Meta MTIA Hot Chips 2024_Page_09
Today at Hot Chips 2024, Meta is presenting about its next-generation MTIA, a processor designed specifically for recommendation inference.
Please pardon any typos, these will be done live during the presentation.
Meta AI Acceleration for Recommendation Inference with Next-Gen Meta MTIA
Meta uses AI heavily, and one of the big uses of AI within Meta is our recommendation engine.
Meta MTIA Hot Chips 2024_Page_04
The company says there are many challenges to using GPUs for its recommendation engine.
Meta MTIA Hot Chips 2024_Page_05
As a result, the next generation MTIA has been designed to improve TCO and handle multiple services efficiently.
Meta MTIA Hot Chips 2024_Page_06
Key features of the new MTIA include: The company has significantly increased computing power with this generation.
Meta MTIA Hot Chips 2024_Page_07
The new chips are manufactured at TSMC 5nm and run at a 90W TDP. Another interesting thing here is that the Meta uses LPDDR5 for memory. This is a lower TDP device as it is designed for the recommendation engine, but it also comes with 128GB of memory.
Meta MTIA Hot Chips 2024_Page_09
Besides the 16-channel LPDDR5 128GB memory, there's also 256GB of on-chip SRAM for the 8×8 computing grid.
Meta MTIA Hot Chips 2024_Page_10
Each accelerator uses a PCIe Gen5 x8 host interface and is controlled by RISC-V. It's interesting to note that not only is Meta not using a GPU here, but it's also using RISC-V rather than Arm.
Meta MTIA Hot Chips 2024_Page_11
The new network-on-chip (NoC) is faster than its predecessor.
Meta MTIA Hot Chips 2024_Page_12
The processing elements are based on RISC-V cores with scalars and vectors. What's interesting here, at least, is that we can see some similarities between this and the Tenstorrent Blackhole RISC-V approach.
Meta MTIA Hot Chips 2024_Page_13
There is also a Dot Product Engine (DPE).
Meta MTIA Hot Chips 2024_Page_14
Local memory is 384KB. Meta said throttling memory and internal bandwidth is important to maintain compute utilization.
Meta MTIA Hot Chips 2024_Page_15
Meta has built a high-precision integer dynamic quantization engine that runs in hardware.
Meta MTIA Hot Chips 2024_Page_16
Eager mode is used to improve job startup time and speed up responsiveness.
Meta MTIA Hot Chips 2024_Page_17
Meta is building a hardware decompression engine to allow compressed data to move around the system while saving bandwidth.
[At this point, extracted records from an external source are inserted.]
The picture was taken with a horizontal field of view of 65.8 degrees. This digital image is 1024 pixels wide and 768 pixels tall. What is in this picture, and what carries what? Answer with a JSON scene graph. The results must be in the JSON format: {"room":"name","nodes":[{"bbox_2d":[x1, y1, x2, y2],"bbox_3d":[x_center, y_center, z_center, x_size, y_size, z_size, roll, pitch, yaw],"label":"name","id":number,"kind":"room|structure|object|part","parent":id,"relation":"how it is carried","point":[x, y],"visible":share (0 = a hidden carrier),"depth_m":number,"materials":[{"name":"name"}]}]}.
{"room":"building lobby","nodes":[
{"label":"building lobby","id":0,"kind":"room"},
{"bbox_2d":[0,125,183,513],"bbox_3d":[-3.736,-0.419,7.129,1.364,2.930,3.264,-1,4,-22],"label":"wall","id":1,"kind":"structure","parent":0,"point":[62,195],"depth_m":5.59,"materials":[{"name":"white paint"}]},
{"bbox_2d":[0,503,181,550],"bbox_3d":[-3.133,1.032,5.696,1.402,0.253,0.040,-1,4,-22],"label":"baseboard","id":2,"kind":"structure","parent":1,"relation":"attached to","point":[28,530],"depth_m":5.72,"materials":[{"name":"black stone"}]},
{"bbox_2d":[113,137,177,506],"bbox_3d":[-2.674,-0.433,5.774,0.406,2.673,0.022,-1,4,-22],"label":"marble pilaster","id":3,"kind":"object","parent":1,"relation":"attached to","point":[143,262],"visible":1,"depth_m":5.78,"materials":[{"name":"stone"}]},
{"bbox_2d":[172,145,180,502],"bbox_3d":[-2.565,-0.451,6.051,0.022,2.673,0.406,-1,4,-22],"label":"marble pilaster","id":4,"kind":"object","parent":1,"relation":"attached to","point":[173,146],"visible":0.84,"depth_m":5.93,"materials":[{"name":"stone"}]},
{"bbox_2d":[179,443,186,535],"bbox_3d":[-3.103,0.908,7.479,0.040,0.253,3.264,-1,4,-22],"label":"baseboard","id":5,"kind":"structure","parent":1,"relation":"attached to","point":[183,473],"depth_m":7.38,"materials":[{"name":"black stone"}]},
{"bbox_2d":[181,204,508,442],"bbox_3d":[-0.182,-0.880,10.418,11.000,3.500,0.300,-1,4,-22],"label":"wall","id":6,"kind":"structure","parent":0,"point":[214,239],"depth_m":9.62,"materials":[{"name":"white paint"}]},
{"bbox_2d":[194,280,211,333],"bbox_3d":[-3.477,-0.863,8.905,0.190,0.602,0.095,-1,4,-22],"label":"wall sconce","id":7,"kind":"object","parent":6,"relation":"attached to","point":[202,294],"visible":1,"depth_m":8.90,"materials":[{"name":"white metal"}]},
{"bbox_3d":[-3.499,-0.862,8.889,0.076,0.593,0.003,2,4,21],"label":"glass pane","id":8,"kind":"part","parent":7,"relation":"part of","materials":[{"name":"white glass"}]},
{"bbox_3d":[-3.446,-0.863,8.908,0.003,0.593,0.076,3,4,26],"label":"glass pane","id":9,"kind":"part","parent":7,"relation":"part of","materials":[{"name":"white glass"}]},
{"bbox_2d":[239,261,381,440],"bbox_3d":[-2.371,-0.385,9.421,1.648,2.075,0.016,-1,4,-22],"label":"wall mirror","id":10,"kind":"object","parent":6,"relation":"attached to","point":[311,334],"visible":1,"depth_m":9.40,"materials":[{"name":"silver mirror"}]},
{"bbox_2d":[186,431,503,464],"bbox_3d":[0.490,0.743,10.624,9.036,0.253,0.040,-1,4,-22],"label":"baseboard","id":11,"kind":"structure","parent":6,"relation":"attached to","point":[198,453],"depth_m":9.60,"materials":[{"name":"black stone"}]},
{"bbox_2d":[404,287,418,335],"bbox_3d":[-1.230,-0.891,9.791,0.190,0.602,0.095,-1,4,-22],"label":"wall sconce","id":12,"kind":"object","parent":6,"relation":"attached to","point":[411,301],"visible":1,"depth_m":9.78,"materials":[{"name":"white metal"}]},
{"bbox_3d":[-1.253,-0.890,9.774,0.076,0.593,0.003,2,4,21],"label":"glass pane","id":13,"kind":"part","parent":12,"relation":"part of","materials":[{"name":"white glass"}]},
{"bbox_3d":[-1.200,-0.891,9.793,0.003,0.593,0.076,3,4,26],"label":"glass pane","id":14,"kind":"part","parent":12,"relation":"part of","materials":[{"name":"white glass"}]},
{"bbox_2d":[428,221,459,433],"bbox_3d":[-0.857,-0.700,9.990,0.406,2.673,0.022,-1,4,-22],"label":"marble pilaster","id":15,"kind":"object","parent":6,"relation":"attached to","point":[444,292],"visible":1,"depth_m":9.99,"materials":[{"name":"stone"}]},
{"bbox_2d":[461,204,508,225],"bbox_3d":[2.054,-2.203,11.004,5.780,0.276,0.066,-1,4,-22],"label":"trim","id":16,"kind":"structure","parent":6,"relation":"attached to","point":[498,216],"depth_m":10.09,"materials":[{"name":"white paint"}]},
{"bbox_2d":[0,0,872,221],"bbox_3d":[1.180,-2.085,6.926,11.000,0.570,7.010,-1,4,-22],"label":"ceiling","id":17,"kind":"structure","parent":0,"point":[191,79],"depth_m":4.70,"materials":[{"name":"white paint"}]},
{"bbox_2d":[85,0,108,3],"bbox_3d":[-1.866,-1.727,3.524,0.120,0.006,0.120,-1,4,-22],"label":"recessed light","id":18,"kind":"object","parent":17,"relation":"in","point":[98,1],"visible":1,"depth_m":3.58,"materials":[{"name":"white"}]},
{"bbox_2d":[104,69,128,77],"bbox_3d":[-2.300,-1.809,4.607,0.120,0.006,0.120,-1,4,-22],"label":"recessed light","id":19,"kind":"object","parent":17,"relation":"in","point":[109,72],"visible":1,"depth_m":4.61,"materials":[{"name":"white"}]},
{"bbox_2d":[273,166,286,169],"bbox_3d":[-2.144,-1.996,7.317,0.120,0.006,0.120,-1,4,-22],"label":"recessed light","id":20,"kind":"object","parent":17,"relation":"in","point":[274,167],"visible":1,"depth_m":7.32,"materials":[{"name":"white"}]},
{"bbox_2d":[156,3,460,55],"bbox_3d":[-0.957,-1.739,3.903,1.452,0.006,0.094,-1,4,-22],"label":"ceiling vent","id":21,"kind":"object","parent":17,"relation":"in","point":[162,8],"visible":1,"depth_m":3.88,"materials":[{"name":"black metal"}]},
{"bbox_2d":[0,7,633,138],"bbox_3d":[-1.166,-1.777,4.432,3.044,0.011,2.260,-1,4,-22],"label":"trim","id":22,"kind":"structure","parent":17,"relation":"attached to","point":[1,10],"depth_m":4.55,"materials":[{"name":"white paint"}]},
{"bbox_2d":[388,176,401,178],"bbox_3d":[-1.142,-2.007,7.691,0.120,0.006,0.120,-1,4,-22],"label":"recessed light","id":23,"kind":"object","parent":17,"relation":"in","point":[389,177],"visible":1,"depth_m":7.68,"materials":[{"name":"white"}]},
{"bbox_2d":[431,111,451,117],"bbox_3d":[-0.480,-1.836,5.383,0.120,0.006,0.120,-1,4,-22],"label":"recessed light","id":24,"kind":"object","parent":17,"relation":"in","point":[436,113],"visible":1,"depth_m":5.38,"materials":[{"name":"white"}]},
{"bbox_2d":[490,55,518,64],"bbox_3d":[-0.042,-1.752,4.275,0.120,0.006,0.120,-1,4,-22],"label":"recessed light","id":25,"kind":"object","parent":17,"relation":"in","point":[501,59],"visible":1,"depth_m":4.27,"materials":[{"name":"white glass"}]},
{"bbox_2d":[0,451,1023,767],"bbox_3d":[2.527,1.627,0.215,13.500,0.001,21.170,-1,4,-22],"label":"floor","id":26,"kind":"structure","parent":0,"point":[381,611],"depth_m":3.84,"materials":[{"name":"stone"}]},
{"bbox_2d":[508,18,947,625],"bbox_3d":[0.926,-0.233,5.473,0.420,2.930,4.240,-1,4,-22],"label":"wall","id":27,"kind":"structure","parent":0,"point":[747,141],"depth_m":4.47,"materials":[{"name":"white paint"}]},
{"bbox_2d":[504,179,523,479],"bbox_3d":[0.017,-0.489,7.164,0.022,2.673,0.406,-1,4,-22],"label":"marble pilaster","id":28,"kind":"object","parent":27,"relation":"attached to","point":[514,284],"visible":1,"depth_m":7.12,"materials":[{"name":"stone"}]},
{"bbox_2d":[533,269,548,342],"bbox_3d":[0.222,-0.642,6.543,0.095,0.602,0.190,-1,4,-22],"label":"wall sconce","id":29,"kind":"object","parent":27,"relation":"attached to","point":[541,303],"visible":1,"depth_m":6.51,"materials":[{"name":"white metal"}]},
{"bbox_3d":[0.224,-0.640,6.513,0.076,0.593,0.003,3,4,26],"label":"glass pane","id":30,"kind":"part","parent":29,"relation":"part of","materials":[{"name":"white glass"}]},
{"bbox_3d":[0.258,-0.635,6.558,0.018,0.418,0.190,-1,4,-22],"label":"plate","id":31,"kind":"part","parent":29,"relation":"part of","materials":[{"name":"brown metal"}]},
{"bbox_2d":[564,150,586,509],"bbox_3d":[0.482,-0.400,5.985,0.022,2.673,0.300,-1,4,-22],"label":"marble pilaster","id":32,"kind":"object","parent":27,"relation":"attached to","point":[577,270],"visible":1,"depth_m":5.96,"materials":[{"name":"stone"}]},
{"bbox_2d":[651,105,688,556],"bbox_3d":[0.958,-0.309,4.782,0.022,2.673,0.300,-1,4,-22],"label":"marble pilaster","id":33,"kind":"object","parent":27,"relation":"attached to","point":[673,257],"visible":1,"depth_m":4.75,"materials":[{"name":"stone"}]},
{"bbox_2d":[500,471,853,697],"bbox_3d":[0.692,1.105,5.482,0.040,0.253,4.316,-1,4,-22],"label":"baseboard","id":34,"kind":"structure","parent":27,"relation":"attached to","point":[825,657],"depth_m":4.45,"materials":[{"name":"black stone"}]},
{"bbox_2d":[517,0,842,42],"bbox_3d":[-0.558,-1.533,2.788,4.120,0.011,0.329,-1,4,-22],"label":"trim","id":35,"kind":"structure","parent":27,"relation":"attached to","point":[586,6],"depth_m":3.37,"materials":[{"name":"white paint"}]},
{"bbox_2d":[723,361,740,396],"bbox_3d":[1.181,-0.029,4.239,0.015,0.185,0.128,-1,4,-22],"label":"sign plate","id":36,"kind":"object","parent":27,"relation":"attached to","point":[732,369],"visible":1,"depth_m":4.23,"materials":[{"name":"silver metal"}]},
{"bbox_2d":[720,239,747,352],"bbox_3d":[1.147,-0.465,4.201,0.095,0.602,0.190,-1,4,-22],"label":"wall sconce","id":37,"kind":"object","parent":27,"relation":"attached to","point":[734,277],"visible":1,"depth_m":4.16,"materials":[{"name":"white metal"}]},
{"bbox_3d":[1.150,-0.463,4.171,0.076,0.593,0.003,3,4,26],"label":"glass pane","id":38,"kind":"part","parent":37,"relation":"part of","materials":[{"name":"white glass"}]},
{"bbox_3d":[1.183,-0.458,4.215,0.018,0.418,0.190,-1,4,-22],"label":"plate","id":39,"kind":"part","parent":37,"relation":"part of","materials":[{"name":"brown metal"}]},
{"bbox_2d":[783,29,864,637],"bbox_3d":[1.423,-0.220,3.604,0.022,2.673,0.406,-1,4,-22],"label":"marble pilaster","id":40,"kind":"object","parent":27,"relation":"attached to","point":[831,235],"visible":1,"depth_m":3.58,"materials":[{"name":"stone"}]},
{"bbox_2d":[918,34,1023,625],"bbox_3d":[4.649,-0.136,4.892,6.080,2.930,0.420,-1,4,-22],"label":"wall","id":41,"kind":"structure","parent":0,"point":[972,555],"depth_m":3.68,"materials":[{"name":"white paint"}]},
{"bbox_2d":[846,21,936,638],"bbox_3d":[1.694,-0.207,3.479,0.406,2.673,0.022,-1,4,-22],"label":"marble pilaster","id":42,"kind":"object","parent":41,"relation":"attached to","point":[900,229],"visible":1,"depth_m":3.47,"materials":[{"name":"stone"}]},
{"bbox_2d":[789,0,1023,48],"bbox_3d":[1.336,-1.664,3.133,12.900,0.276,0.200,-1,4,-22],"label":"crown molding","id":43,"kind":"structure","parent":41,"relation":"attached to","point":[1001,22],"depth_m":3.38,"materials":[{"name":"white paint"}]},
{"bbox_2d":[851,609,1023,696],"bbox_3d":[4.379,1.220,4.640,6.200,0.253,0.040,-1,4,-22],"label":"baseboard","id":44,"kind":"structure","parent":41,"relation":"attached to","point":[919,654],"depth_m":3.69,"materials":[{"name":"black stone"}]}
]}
Meta MTIA Hot Chips 2024_Page_18
Meta also does weight reduction.
Meta MTIA Hot Chips 2024_Page_19
The new Table Branch Embedding (TBE) Meta is said to improve execution time by 2-3x, which is a big leap.
Meta MTIA Hot Chips 2024_Page_20
Here is the accelerator module. Each card has two MTIA chips. Still, it has a relatively easy to cool 220W TDP. Also, each MTIA can use a PCIe Gen5 x8 interface for a total of x16, making efficient use of PCIe lanes.
Meta MTIA Hot Chips 2024_Page_22
The Meta uses dual CPUs, wow! What is the PCIe switch and memory expansion connected to the CPU? This is a 2024 architecture, so is this CXL or something?
Meta MTIA Hot Chips 2024_Page_23
Well, I've just asked the first Hot Chips question in ages, and Meta says there is an option to add more memory to the chassis, but it's not currently rolled out.
Meta also uses 12 modules per chassis, but appears to be in low power density racks with only 3 chassis per rack and 72 MTIA accelerators (~16kW for the accelerators, probably less than 3kW for the CPUs) – they do not appear to be designed for 40kW+ racks.
Meta MTIA Hot Chips 2024_Page_25
Below is the baseline model performance for Meta's internal workloads.
Meta MTIA Hot Chips 2024_Page_26
Without knowing your baseline, it's a bit hard to know if this is adequate.
Final Words
Overall, it's very cool to see new recommended accelerators from Meta. The fact that their system architecture uses some sort of shared memory over PCIe is very cool. As well, they're using RISC-V, which is a very modern approach. Meta is one of the most open hyperscalers about their hardware, which is very cool.